An AI pilot is only as good as the data pipeline underneath it: our response to the FDA on AI-enabled optimization of early-phase clinical trials

We would hold both sponsor and CRO accountability for AI deployment in live trials simultaneously. That is an uncommon position, and it changes what we think the pilot needs to measure.

Lindus recently submitted a public comment to the FDA on the AI-Enabled Optimization of Early-Phase Clinical Trials Pilot Program (Docket No. FDA-2026-N-4390). We support the pilot and believe it can be designed to answer harder questions than the request for information currently sets up. 

Lindus executes Phase Ib-IV clinical studies in partnership with sponsors and is developing a portfolio of therapeutic assets. We are one of a small number of organizations that hold both of those roles at once.  Lindus functions as a service provider under ICH E6(R3) and  as developer, deployer, and operator within the same program under the NIST AI Risk Management Framework. We are not advising sponsors on what to do with the tools we built for them. Lindus is subject to the same regulatory obligations as any sponsor, and we are operationally responsible for the infrastructure on which those tools run.

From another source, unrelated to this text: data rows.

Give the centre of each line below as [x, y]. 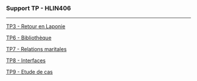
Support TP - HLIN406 [39, 8]
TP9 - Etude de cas [29, 72]
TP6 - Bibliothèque [29, 38]
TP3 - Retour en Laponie [36, 26]
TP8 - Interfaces [26, 60]
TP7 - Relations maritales [36, 49]
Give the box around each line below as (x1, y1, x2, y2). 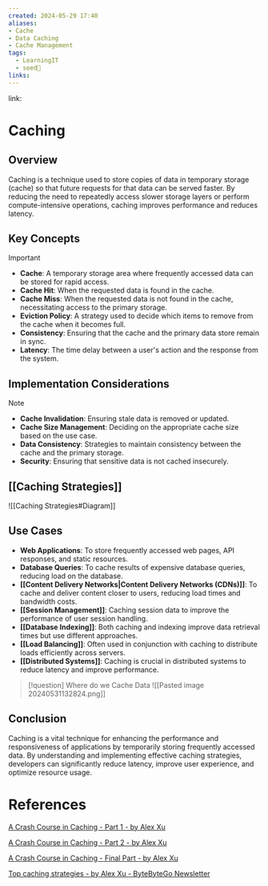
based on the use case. (19, 431, 98, 441)
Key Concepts (8, 232, 80, 245)
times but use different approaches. (19, 630, 138, 640)
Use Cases (8, 524, 63, 538)
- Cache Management (8, 42, 74, 50)
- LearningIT (15, 57, 59, 65)
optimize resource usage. (8, 767, 92, 777)
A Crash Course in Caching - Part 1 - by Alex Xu (8, 822, 166, 831)
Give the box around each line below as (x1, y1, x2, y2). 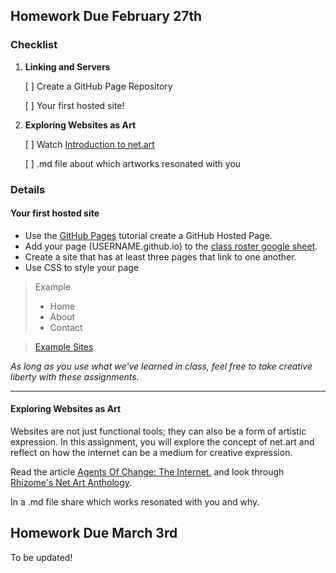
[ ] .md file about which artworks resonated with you (24, 157, 242, 169)
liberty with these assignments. (10, 370, 140, 383)
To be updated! (10, 551, 73, 563)
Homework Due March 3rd (10, 525, 178, 542)
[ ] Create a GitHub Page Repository (24, 80, 173, 92)
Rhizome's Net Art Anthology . (10, 477, 133, 489)
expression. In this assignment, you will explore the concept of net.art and (10, 436, 315, 448)
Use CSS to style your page (24, 261, 140, 273)
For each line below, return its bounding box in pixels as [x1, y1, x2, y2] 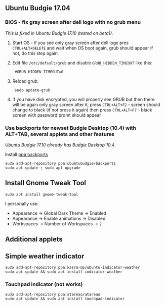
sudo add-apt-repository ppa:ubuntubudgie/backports [5, 161, 116, 166]
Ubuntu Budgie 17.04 [5, 4, 71, 12]
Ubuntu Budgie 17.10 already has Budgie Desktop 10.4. [5, 142, 116, 148]
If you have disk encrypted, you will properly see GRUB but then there [12, 96, 155, 102]
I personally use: [5, 201, 39, 206]
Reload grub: [12, 78, 39, 84]
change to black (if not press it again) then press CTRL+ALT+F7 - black [12, 106, 152, 113]
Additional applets [5, 235, 63, 244]
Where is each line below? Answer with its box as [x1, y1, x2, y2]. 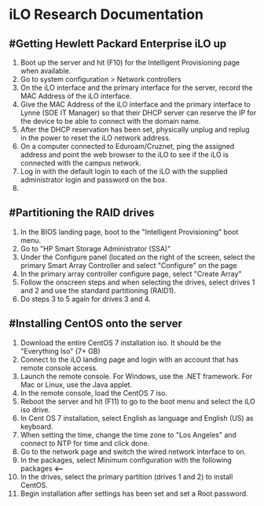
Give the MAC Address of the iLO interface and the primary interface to [20, 100, 251, 109]
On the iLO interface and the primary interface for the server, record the [20, 83, 253, 92]
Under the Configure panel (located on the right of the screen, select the [20, 252, 256, 262]
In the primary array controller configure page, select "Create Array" [20, 269, 242, 278]
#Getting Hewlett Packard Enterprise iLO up [9, 37, 227, 50]
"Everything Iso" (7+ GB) [20, 346, 101, 355]
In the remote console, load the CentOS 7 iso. [20, 388, 168, 397]
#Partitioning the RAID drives [9, 206, 155, 220]
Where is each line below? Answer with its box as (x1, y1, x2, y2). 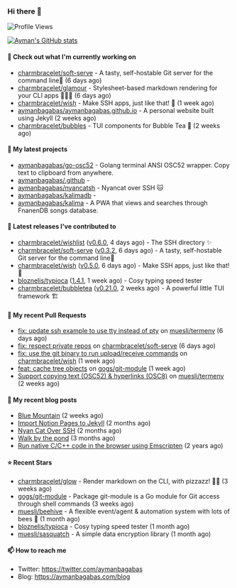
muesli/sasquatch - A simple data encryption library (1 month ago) (17, 529, 211, 538)
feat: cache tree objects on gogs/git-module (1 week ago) (17, 364, 186, 373)
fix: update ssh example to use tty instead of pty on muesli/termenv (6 (17, 327, 224, 335)
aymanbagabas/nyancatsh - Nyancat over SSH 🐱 (17, 183, 164, 192)
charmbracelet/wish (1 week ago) (17, 356, 116, 365)
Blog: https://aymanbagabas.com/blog (17, 572, 131, 581)
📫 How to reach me (7, 546, 67, 555)
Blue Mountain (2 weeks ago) (17, 411, 104, 420)
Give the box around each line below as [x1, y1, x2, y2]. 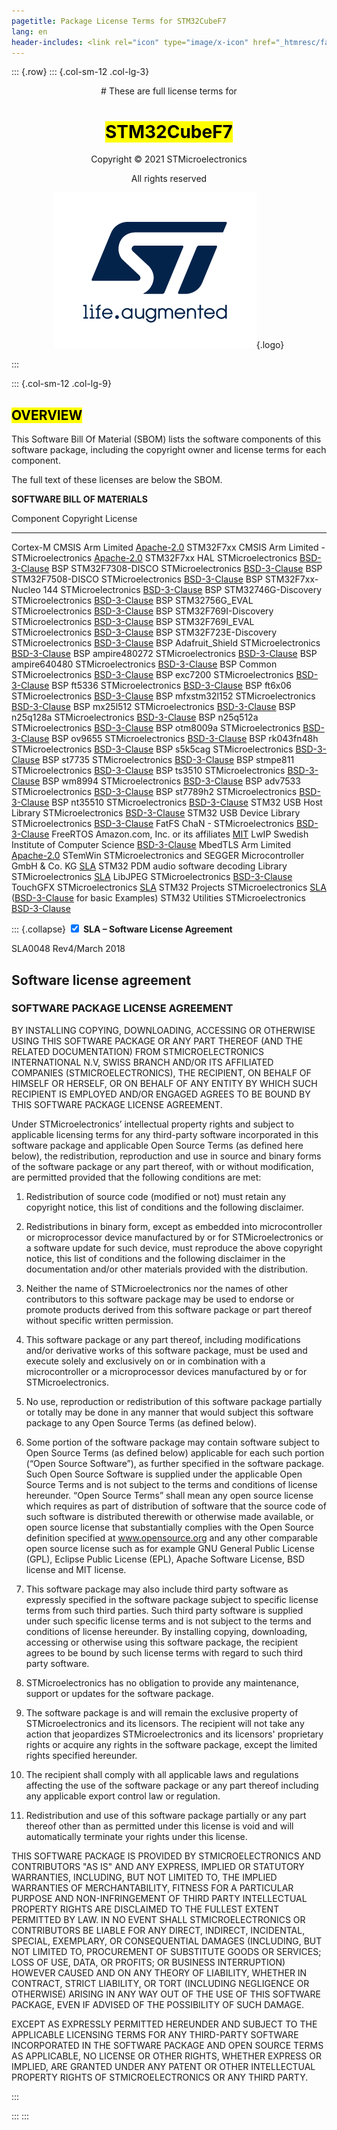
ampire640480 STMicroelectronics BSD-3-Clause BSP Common [11, 658, 278, 670]
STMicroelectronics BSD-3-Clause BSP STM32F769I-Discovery [11, 605, 274, 617]
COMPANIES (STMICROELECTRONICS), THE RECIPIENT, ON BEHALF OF [11, 1066, 312, 1079]
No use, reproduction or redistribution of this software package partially [25, 1395, 323, 1407]
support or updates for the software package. [25, 1687, 214, 1699]
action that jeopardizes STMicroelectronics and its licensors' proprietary [25, 1728, 324, 1740]
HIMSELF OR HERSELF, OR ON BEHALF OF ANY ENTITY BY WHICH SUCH [11, 1077, 318, 1089]
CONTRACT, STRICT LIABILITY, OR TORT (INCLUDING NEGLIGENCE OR [11, 1977, 310, 1989]
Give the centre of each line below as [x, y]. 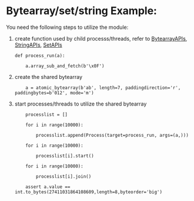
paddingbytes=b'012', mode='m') [54, 93]
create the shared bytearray [48, 77]
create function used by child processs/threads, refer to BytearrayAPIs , [101, 38]
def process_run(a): [40, 55]
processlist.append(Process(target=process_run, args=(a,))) [113, 135]
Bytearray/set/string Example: [82, 11]
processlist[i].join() [64, 176]
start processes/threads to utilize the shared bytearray [81, 104]
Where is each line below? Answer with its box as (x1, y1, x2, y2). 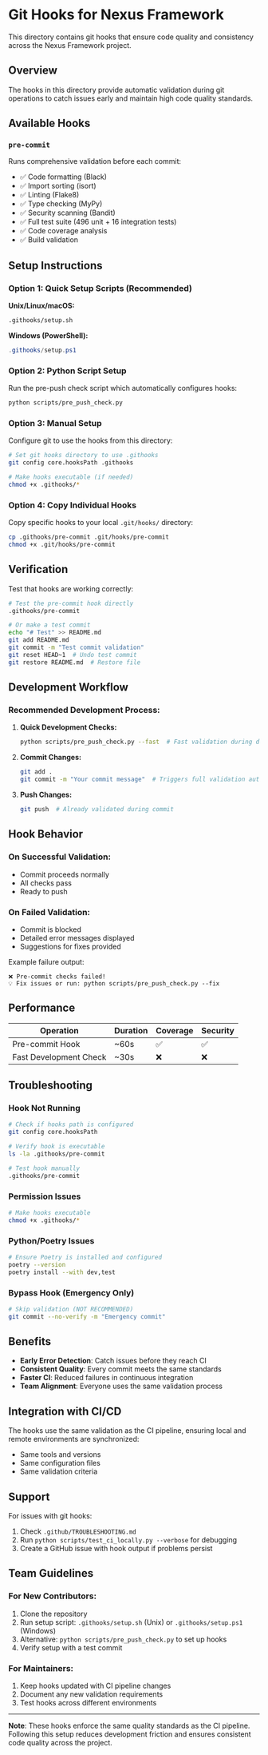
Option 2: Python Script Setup (8, 365, 127, 376)
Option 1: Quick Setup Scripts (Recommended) (8, 282, 193, 293)
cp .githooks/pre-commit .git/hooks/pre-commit (8, 533, 170, 541)
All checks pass (19, 878, 72, 888)
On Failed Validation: (8, 906, 90, 917)
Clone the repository (19, 1609, 88, 1618)
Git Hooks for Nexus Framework (8, 6, 225, 24)
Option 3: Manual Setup (8, 417, 102, 428)
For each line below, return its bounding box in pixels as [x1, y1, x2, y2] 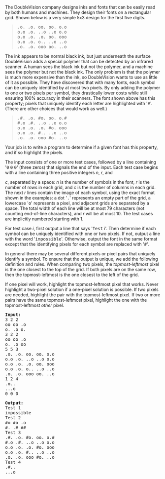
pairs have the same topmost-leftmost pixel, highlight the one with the [5, 297, 147, 303]
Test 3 [5, 430, 21, 435]
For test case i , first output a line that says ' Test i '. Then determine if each [5, 226, 156, 231]
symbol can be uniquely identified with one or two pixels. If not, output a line [5, 231, 160, 237]
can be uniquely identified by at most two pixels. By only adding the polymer [5, 85, 161, 90]
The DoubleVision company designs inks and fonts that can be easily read [5, 4, 156, 10]
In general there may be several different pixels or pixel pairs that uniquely [5, 251, 156, 256]
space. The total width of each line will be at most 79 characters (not [5, 205, 145, 211]
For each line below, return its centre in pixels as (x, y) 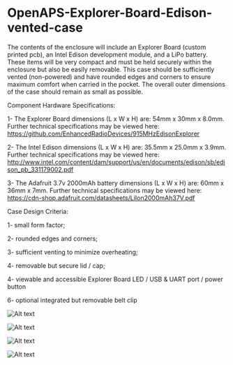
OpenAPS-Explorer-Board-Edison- (110, 13)
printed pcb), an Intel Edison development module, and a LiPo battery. (107, 55)
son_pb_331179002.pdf (40, 169)
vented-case (45, 28)
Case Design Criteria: (38, 211)
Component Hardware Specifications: (61, 105)
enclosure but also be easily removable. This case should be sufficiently (111, 69)
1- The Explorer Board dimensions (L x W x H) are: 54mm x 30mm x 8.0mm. (116, 119)
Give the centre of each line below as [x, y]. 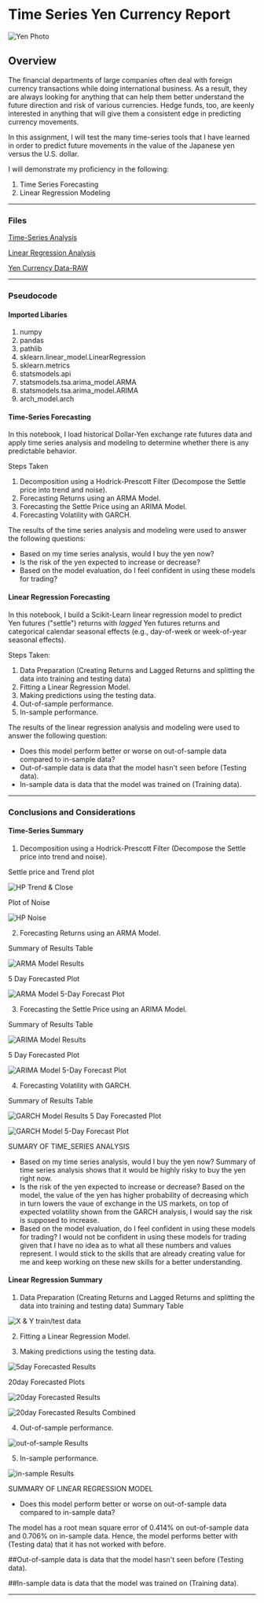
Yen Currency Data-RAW [48, 268]
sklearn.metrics [45, 366]
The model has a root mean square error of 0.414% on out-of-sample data [128, 1527]
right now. [36, 1178]
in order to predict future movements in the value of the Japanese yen [121, 145]
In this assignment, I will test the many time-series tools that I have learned [129, 137]
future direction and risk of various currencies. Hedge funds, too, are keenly [131, 105]
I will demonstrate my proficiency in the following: [88, 169]
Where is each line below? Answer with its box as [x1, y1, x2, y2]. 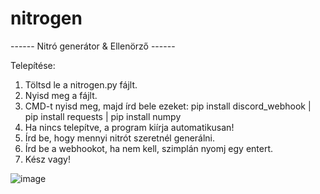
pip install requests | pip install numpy [24, 110, 182, 122]
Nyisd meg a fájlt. [24, 89, 98, 101]
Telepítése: [10, 59, 56, 71]
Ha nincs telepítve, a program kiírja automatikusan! [24, 121, 235, 133]
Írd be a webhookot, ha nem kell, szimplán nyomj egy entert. [24, 142, 274, 154]
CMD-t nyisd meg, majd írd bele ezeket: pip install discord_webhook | [24, 100, 312, 112]
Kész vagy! [24, 153, 72, 165]
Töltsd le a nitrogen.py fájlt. [24, 78, 138, 91]
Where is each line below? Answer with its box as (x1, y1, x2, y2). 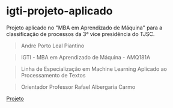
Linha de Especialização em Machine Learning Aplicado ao (20, 65, 167, 73)
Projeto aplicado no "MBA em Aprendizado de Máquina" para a (6, 24, 163, 31)
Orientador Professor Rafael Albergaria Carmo (20, 83, 136, 91)
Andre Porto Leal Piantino (20, 42, 85, 49)
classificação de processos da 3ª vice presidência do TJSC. (6, 30, 155, 37)
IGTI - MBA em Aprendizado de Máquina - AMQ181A (20, 53, 151, 61)
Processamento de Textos (20, 71, 86, 79)
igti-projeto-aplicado (6, 4, 113, 18)
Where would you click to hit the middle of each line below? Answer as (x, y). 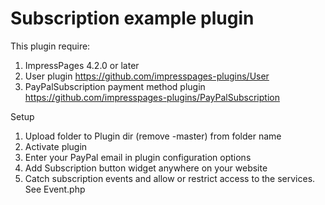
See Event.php (55, 189)
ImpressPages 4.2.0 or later (82, 65)
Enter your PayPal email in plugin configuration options (138, 157)
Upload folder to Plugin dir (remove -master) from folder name (153, 136)
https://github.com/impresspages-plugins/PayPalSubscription (152, 97)
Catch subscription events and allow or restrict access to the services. (170, 178)
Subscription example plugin (132, 18)
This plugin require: (50, 46)
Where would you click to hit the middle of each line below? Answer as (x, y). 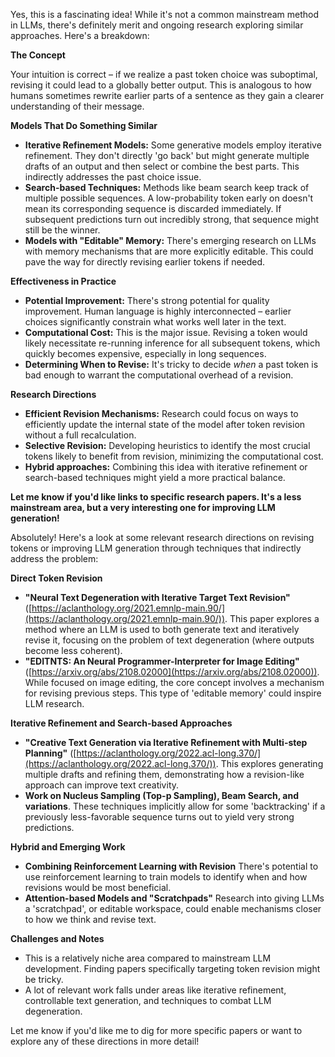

The pilot's governance overlooks the role of CROs

The RFI names sponsors, technology vendors, academic partners, patient advocacy groups, and FDA as stakeholders. CROs are not on the list. In many early-phase trials, the CRO owns data collection, manages relationships with investigator sites, and operates the data acquisition tools. Many AI-assisted tools running on trial data are hosted on CRO-managed infrastructure.

This is a structural gap, not a failure of anyone's execution. The model the pilot is built on does not yet name the parties responsible for the data the AI depends on. Organizations that span developer, deployer, and operator roles are among the few that can show how AI-assisted tools perform across the full deployment lifecycle under regulatory accountability. 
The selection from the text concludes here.